Surgido no âmbito do Direito Econômico-Financeiro, o princípio do “não prejudicar significativamente” também guarda relação com o contexto do Green Deal, mais precisamente com o campo da chamada taxonomia, materializada por meio do Regulamento 2019/2088, relativo à divulgação de informações sobre sustentabilidade no setor de serviços financeiros e do Regulamento 2020/852, que disciplina o regime para promoção do investimento sustentável, ambos do Parlamento Europeu. Nos termos desses dois regulamentos, um investimento somente poderá ser caracterizado como sustentável quando, comprovadamente, entre outras exigências, não prejudicar os seis objetivos a seguir: (i) a mitigação das alterações climáticas; (ii) a adaptação às alterações climáticas; (iii) a utilização sustentável e a proteção dos recursos hídricos e marinhos; (iv) a transição para uma economia circular; (v) a prevenção e o controle da poluição e (vi) a proteção e o restauro da biodiversidade e dos ecossistemas. 

O princípio do “não prejudicar significativamente” impõe que intervenientes do mercado financeiro europeu, ao desenvolverem e comercializarem produtos classificados como investimentos sustentáveis, devem assegurar que os ativos que integram seus portfolios contribuam para a consecução de um ou mais dos objetivos acima citados e, ao mesmo tempo, não gerem prejuízos a nenhum deles. As diretrizes técnicas para realização de tais análises, ao menos no que concerne aos objetivos de mitigação e adaptação das mudanças climáticas, já estão dispostas no Regulamento Delegado 2021/2139 da Comissão Europeia. 

Em fevereiro deste ano, a Comissão Europeia também editou a Comunicação 2021/C 58/01, que estabelece as orientações técnicas para a aplicação do princípio do “não prejudicar significativamente” no âmbito do Mecanismo de Recuperação e Resiliência – instrumento orientador do financiamento das reformas e investimentos nos Estados-Membros da União Europeia, desde o início da pandemia da Covid-19 até 2026. 

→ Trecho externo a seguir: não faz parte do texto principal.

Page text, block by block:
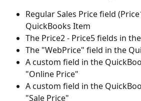
Regular Sales Price field
QuickBooks Item
The Price2 - Price5 fields in
The "WebPrice" field in the
A custom field in the
"Online Price"
A custom field in the
"Sale Price"
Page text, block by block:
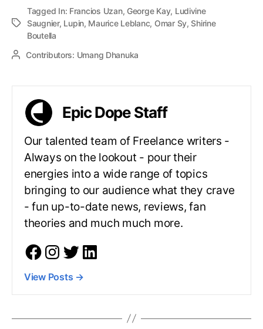
Tagged In: Francios Uzan, George Kay, Ludivine
Saugnier, Lupin, Maurice Leblanc, Omar Sy, Shirine
Boutella
Contributors: Umang Dhanuka
Epic Dope Staff
Our talented team of Freelance writers -
Always on the lookout - pour their
energies into a wide range of topics
bringing to our audience what they crave
- fun up-to-date news, reviews, fan
theories and much much more.
View Posts →
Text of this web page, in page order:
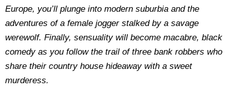
Europe, you’ll plunge into modern suburbia and the
adventures of a female jogger stalked by a savage
werewolf. Finally, sensuality will become macabre, black
comedy as you follow the trail of three bank robbers who
share their country house hideaway with a sweet
murderess.
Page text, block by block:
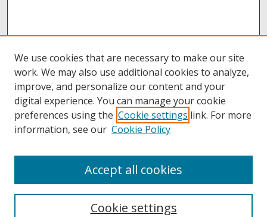
Collections
We use cookies that are necessary to make our site
work. We may also use additional cookies to analyze,
improve, and personalize our content and your
digital experience. You can manage your cookie
preferences using the Cookie settings link. For more
information, see our Cookie Policy
Cookie settings
Accept all cookies
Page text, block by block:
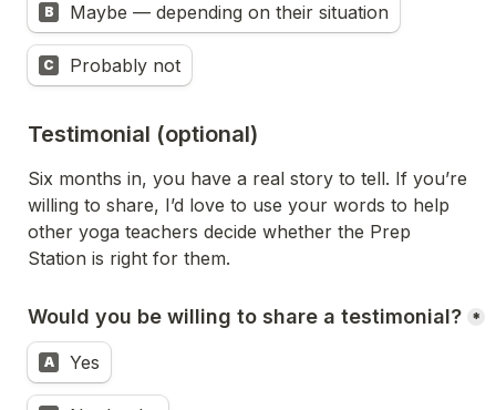
B Maybe — depending on their situation
C Probably not
Testimonial (optional)
Six months in, you have a real story to tell. If you’re
willing to share, I’d love to use your words to help
other yoga teachers decide whether the Prep
Station is right for them.
Would you be willing to share a testimonial? *
A Yes
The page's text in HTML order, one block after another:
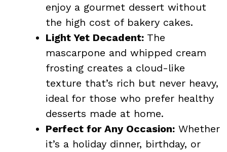
enjoy a gourmet dessert without
the high cost of bakery cakes.
Light Yet Decadent: The
mascarpone and whipped cream
frosting creates a cloud-like
texture that’s rich but never heavy,
ideal for those who prefer healthy
desserts made at home.
Perfect for Any Occasion: Whether
it’s a holiday dinner, birthday, or
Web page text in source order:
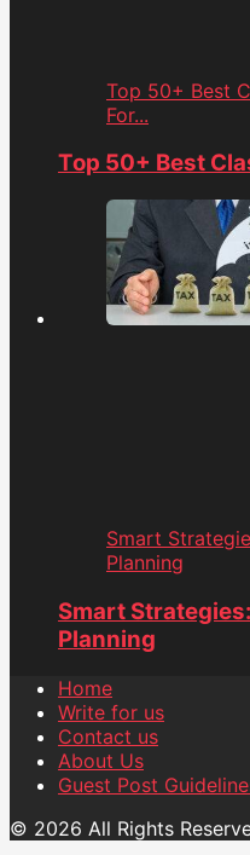
Top 50+ Best
For...
Top 50+ Best
Smart
Planning
Smart
Planning
Home
Write for us
Contact us
About Us
Guest Post
© 2026 All Rights
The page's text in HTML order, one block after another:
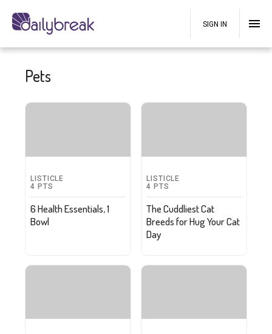
SIGN IN
Pets
LISTICLE
4 PTS
6 Health Essentials, 1
Bowl
LISTICLE
4 PTS
The Cuddliest Cat
Breeds for Hug Your Cat
Day
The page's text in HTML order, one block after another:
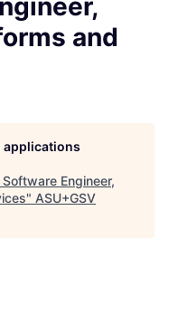
and
applications
Software Engineer,
" ASU+GSV
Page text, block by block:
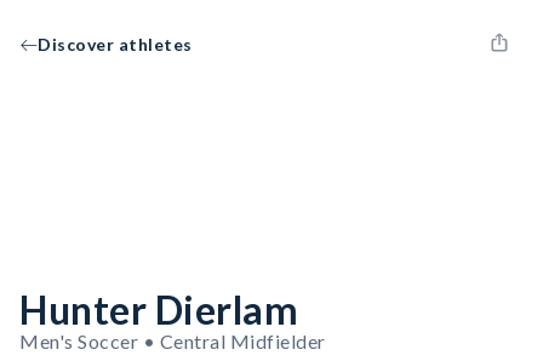
Discover athletes
Hunter Dierlam
Men's Soccer • Central Midfielder
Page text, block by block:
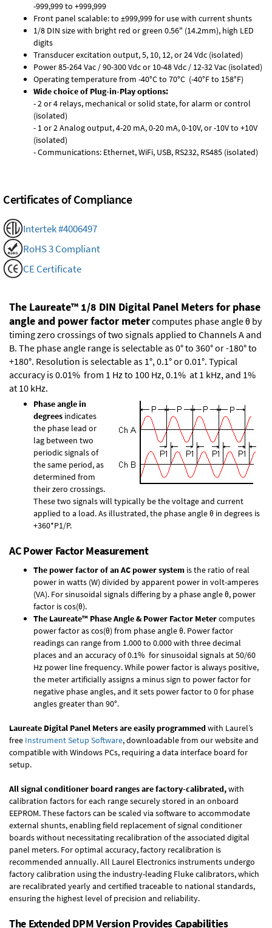
-999,999 to +999,999
Front panel scalable: to ±999,999 for use with current shunts
1/8 DIN size with bright red or green 0.56" (14.2mm), high LED
digits
Transducer excitation output, 5, 10, 12, or 24 Vdc (isolated)
Power 85-264 Vac / 90-300 Vdc or 10-48 Vdc / 12-32 Vac (isolated)
Operating temperature from -40°C to 70°C (-40°F to 158°F)
Wide choice of Plug-in-Play options:
- 2 or 4 relays, mechanical or solid state, for alarm or control
(isolated)
- 1 or 2 Analog output, 4-20 mA, 0-20 mA, 0-10V, or -10V to +10V
(isolated)
- Communications: Ethernet, WiFi, USB, RS232, RS485 (isolated)
Certificates of Compliance
Intertek #4006497
RoHS 3 Compliant
CE Certificate
The Laureate™ 1/8 DIN Digital Panel Meters for phase
angle and power factor metercomputes phase angle θ by
timing zero crossings of two signals applied to Channels A and
B. The phase angle range is selectable as 0° to 360° or -180° to
+180°. Resolution is selectable as 1°, 0.1° or 0.01°. Typical
accuracy is 0.01% from 1 Hz to 100 Hz, 0.1% at 1 kHz, and 1%
at 10 kHz.
Phase angle in
degrees indicates
the phase lead or
lag between two
periodic signals of
the same period, as
determined from
their zero crossings.
These two signals will typically be the voltage and current
applied to a load. As illustrated, the phase angle θ in degrees is
+360*P1/P.
AC Power Factor Measurement
The power factor of an AC power system is the ratio of real
power in watts (W) divided by apparent power in volt-amperes
(VA). For sinusoidal signals differing by a phase angle θ, power
factor is cos(θ).
The Laureate™ Phase Angle & Power Factor Metercomputes
power factor as cos(θ) from phase angle θ. Power factor
readings can range from 1.000 to 0.000 with three decimal
places and an accuracy of 0.1% for sinusoidal signals at 50/60
Hz power line frequency. While power factor is always positive,
the meter artificially assigns a minus sign to power factor for
negative phase angles, and it sets power factor to 0 for phase
angles greater than 90°.
Laureate Digital Panel Meters are easily programmedwith Laurel’s
free Instrument Setup Software, downloadable from our website and
compatible with Windows PCs, requiring a data interface board for
setup.
All signal conditioner board ranges are factory-calibrated,with
calibration factors for each range securely stored in an onboard
EEPROM. These factors can be scaled via software to accommodate
external shunts, enabling field replacement of signal conditioner
boards without necessitating recalibration of the associated digital
panel meters. For optimal accuracy, factory recalibration is
recommended annually. All Laurel Electronics instruments undergo
factory calibration using the industry-leading Fluke calibrators, which
are recalibrated yearly and certified traceable to national standards,
ensuring the highest level of precision and reliability.
The Extended DPM Version Provides Capabilities
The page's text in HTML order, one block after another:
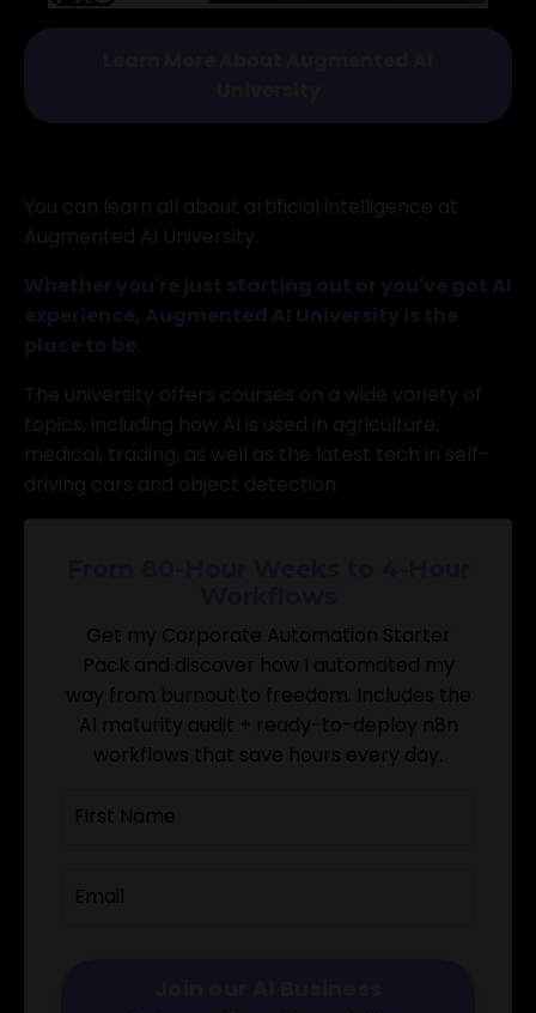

Com efeito, a criação de tal princípio decorre, nitidamente, do reconhecimento de que apenas a promoção de medidas positivas não se mostra satisfatória para garantir a transição para uma economia segura, com impacto neutro no clima, resiliente às alterações climáticas e mais eficiente na utilização de recursos, e ainda circular. Sua inserção no Direito Econômico-Financeiro, por sua vez, está vinculada ao entendimento claro da necessidade de se orientar os fluxos de capital para empreendimentos que sejam capazes de gerar um crescimento sustentável e inclusivo.

A despeito das diferenças ecológicas, econômicas e regulatórias entre o Brasil e os países que integram a União Europeia, e ainda que o princípio de “não prejudicar significativamente” não integre a legislação brasileira, é provável que muitas empresas com sede naquele bloco, que já detêm e/ou que pretendam ampliar sua participação em ativos em nosso território, passem a contribuir para que novos empreendimentos e produtos financeiros atendam aos critérios estabelecidos por tal princípio, mesmo que voluntariamente, com vistas a serem elegíveis para classificação como investimentos sustentáveis. 

A par dos inegáveis avanços propostos pela B3, ainda assim se faz necessário que o mercado continue aprimorando os processos regulatórios na direção do que vem sendo feito no ambiente internacional. 

(*) Artigo publicado no dia 07.09.2022 no Jornal Valor Econômico – Práticas ESG.